What is the difference between skew join hint and AQE skew join optimization? Which one should I use?

It is recommended to rely on AQE skew join handling rather than use the skew join hint, because AQE skew join is completely automatic and in general performs better than the hint counterpart.

Why didn't AQE adjust my join ordering automatically?

Dynamic join reordering is not part of AQE.

Why didn't AQE detect my data skew?

There are two size conditions that must be satisfied for AQE to detect a partition as a skewed partition:

  • The partition size is larger than the spark.sql.adaptive.skewJoin.skewedPartitionThresholdInBytes (default 256MB)
  • The partition size is larger than the median size of all partitions times the skewed partition factor spark.sql.adaptive.skewJoin.skewedPartitionFactor (default 5)
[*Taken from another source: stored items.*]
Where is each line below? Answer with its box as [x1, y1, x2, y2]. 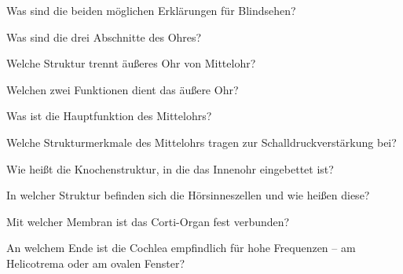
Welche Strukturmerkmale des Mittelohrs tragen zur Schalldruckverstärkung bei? [6, 133, 397, 150]
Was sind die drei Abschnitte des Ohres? [6, 28, 202, 45]
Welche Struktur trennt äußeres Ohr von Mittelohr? [6, 55, 256, 71]
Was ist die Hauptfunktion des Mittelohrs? [6, 108, 212, 124]
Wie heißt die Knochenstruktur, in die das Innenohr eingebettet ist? [6, 160, 334, 177]
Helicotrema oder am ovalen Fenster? [6, 254, 185, 271]
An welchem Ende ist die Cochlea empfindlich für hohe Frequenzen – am [6, 239, 356, 256]
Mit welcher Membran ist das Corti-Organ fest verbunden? [6, 213, 290, 229]
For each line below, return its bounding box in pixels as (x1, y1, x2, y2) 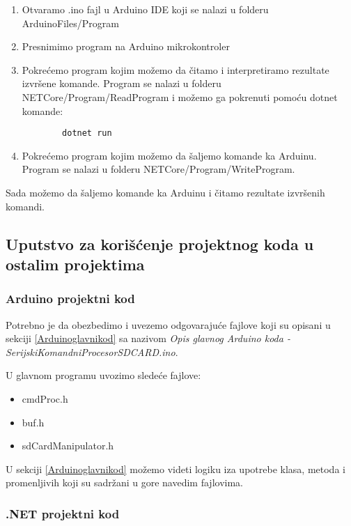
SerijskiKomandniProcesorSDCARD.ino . (6, 344, 178, 359)
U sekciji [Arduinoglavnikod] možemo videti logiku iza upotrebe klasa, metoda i (6, 461, 345, 476)
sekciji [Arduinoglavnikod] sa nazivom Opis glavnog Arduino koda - (6, 331, 290, 346)
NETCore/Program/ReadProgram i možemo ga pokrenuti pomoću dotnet (22, 89, 338, 104)
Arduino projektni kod (6, 290, 135, 307)
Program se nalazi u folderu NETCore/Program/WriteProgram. (22, 162, 295, 176)
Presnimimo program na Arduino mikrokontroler (22, 39, 230, 54)
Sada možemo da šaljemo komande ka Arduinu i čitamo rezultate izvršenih (6, 185, 325, 199)

In addition, skew handling support is limited for certain join types, for example, in LEFT OUTER JOIN, only skew on the left side can be optimized.

Legacy

The term "Adaptive Execution" has existed since Spark 1.6, but the new AQE in Spark 3.0 is fundamentally different. In terms of functionality, Spark 1.6 does only the "dynamically coalesce partitions" part. In terms of technical architecture, the new AQE is a framework of dynamic planning and replanning of queries based on runtime stats, which supports a variety of optimizations such as the ones we have described in this article and can be extended to enable more potential optimizations.